## CodeSoft Task 3
### Nitya Joshi

In [3]:
import pandas as pd
from sklearn.metrics.pairwise import cosine_similarity

# Sample data
ratings_dict = {
    'user_id': [1, 1, 1, 2, 2, 3, 3, 4, 4, 4],
    'movie_id': [1, 2, 3, 1, 2, 2, 3, 1, 3, 4],
    'rating': [5, 4, 3, 5, 2, 4, 4, 2, 4, 5]
}

movies_dict = {
    'movie_id': [1, 2, 3, 4],
    'title': ['Movie A', 'Movie B', 'Movie C', 'Movie D'],
    'genre': ['Action', 'Comedy', 'Action', 'Drama']
}

# Create DataFrame
ratings_df = pd.DataFrame(ratings_dict)
movies_df = pd.DataFrame(movies_dict)

# Merge ratings with movie titles
ratings_df = pd.merge(ratings_df, movies_df, on='movie_id')

# Create user-item matrix
user_item_matrix = ratings_df.pivot_table(index='user_id', columns='title', values='rating')

# Fill NaN values with 0 for similarity calculation
user_item_matrix_filled = user_item_matrix.fillna(0)

# Compute cosine similarity between users
user_similarity = cosine_similarity(user_item_matrix_filled)
user_similarity_df = pd.DataFrame(user_similarity, index=user_item_matrix.index, columns=user_item_matrix.index)

# Create a matrix of movie genres
genre_matrix = pd.get_dummies(movies_df.set_index('title')['genre'])

# Normalize genre matrix for cosine similarity
genre_matrix_normalized = genre_matrix.div(genre_matrix.sum(axis=1), axis=0)

# Compute cosine similarity between movies based on genres
genre_similarity = cosine_similarity(genre_matrix_normalized)
genre_similarity_df = pd.DataFrame(genre_similarity, index=genre_matrix.index, columns=genre_matrix.index)

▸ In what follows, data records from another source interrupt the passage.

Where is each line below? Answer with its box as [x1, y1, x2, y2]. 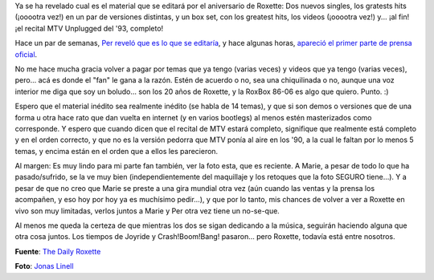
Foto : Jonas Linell [14, 262, 74, 271]
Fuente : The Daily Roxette [14, 246, 101, 256]
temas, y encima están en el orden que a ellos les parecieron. [14, 146, 219, 156]
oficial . [14, 49, 38, 59]
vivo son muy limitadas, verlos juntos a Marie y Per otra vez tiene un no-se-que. [14, 205, 280, 216]
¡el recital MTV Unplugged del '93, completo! [14, 23, 164, 33]
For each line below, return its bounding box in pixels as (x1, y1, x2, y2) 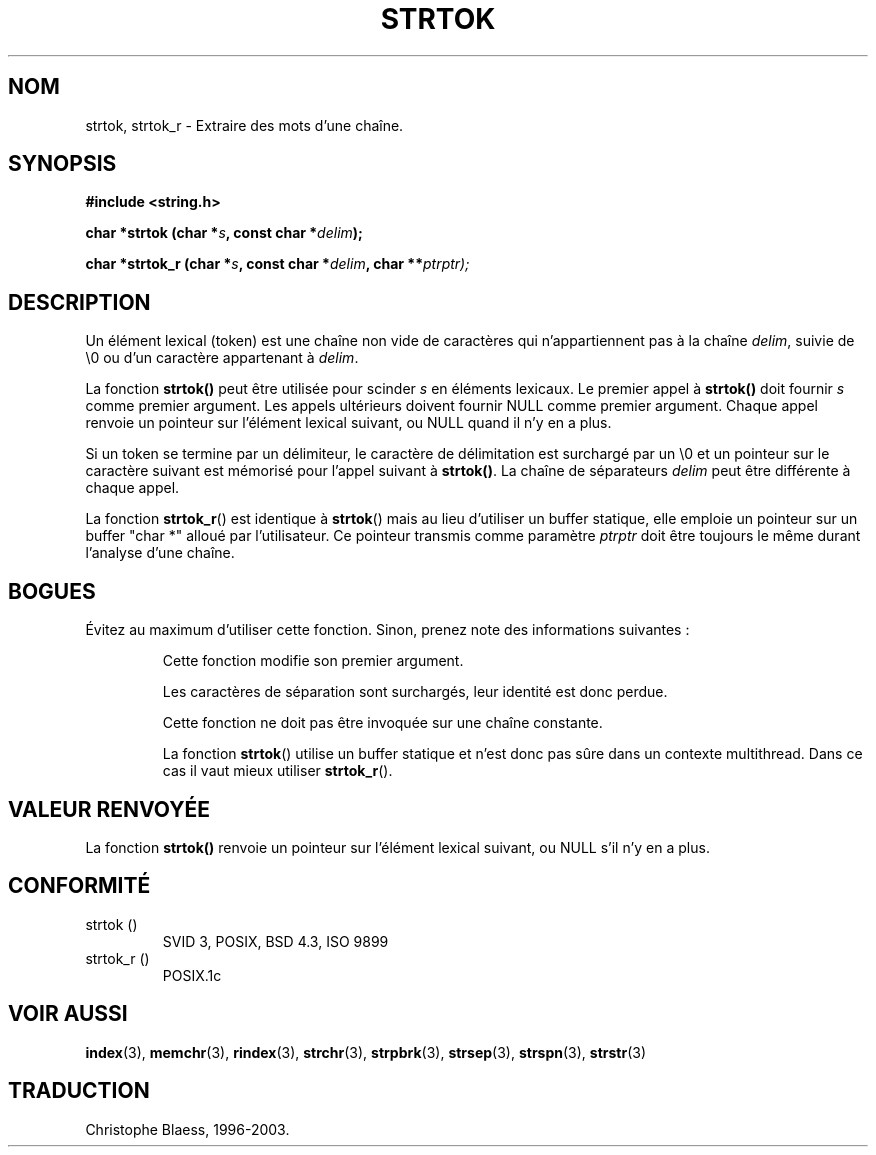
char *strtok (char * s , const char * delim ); (85, 224, 363, 242)
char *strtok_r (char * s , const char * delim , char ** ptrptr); (85, 255, 470, 273)
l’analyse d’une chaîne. (85, 544, 235, 562)
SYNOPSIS (8, 151, 117, 177)
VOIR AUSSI (8, 1001, 128, 1027)
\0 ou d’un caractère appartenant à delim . (85, 349, 359, 367)
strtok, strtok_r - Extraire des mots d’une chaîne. (85, 116, 404, 134)
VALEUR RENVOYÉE (8, 796, 210, 822)
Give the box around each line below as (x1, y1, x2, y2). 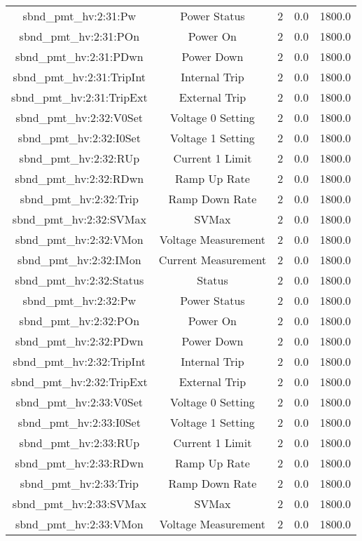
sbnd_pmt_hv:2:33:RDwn (15, 455, 144, 471)
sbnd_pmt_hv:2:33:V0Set (15, 394, 144, 410)
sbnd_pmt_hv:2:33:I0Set (18, 414, 141, 430)
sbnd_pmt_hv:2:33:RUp (19, 434, 140, 451)
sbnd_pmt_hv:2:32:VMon (15, 231, 144, 247)
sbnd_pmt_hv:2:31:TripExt (11, 89, 148, 105)
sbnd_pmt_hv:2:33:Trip (20, 475, 139, 491)
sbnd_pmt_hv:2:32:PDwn (15, 333, 144, 349)
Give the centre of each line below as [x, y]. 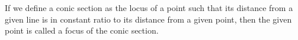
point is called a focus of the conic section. [82, 30]
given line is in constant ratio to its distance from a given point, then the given [148, 19]
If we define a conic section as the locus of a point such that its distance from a [149, 8]
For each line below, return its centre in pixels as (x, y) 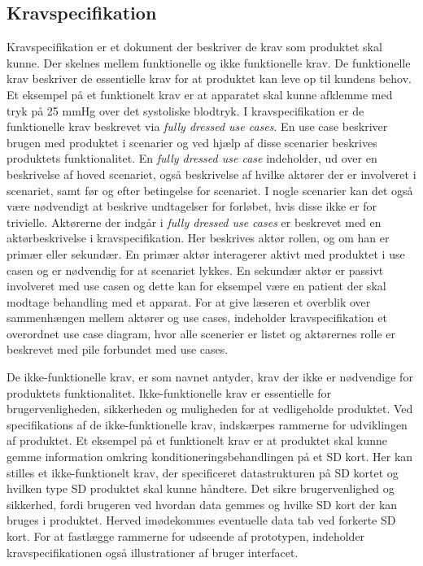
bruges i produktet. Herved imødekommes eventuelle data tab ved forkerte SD (201, 520)
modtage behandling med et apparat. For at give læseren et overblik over (189, 301)
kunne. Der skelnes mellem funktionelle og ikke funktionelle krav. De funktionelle (209, 62)
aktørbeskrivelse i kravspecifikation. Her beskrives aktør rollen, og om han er (198, 238)
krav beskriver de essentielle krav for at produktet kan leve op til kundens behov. (209, 78)
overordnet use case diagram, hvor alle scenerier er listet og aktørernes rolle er (201, 333)
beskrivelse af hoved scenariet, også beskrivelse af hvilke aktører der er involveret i (211, 174)
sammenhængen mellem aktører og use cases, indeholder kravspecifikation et (197, 318)
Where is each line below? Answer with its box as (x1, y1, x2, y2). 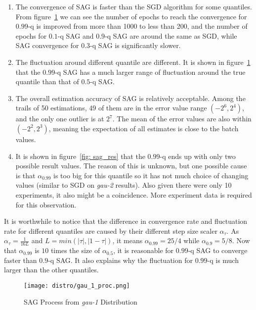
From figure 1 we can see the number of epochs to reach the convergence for (15, 11, 247, 21)
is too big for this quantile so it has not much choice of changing (53, 170, 249, 180)
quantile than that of (15, 76, 79, 87)
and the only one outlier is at (15, 113, 104, 124)
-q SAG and (57, 30, 94, 41)
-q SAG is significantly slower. (90, 40, 181, 51)
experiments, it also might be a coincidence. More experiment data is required (15, 189, 252, 200)
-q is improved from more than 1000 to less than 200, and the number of (28, 21, 248, 31)
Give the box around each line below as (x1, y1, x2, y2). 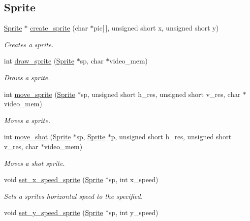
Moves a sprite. (4, 115, 50, 125)
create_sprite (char (30, 23, 88, 33)
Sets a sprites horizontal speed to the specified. (4, 190, 143, 201)
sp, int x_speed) (109, 174, 158, 185)
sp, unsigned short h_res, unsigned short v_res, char (81, 89, 241, 99)
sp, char (80, 56, 104, 66)
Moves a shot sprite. (4, 158, 65, 168)
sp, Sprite (76, 131, 106, 142)

def get_hybrid_recommendations(user_id, user_item_matrix, user_similarity_df, genre_similarity_df, alpha=0.5, n_recommendations=2):
    # Collaborative filtering component
    similar_users = user_similarity_df[user_id].sort_values(ascending=False).index[1:]
    similar_users_ratings = user_item_matrix.loc[similar_users].mean().sort_values(ascending=False)
    user_rated_movies = user_item_matrix.loc[user_id].dropna().index
    collaborative_recommendations = similar_users_ratings.drop(user_rated_movies)
    
    # Content-based filtering component
    user_rated_movie_titles = user_item_matrix.loc[user_id].dropna().index
    content_scores = genre_similarity_df[user_rated_movie_titles].mean(axis=1).sort_values(ascending=False)
    content_based_recommendations = content_scores.drop(user_rated_movies)
    
    # Hybrid recommendation: combine scores with weighting
    hybrid_scores = (alpha * collaborative_recommendations + (1 - alpha) * content_based_recommendations).sort_values(ascending=False)
    
    # Return top N recommendations
    recommendations = hybrid_scores.head(n_recommendations)
    
    return recommendations

# Get hybrid recommendations for user 1 with a 70% weight to collaborative filtering and 30% to content-based filtering
user_id = 1
alpha = 0.7
recommendations = get_hybrid_recommendations(user_id, user_item_matrix, user_similarity_df, genre_similarity_df, alpha)
print(f"Hybrid Recommendations for User {user_id}:")
print(recommendations)


Hybrid Recommendations for User 1:
title
Movie D    3.5
dtype: float64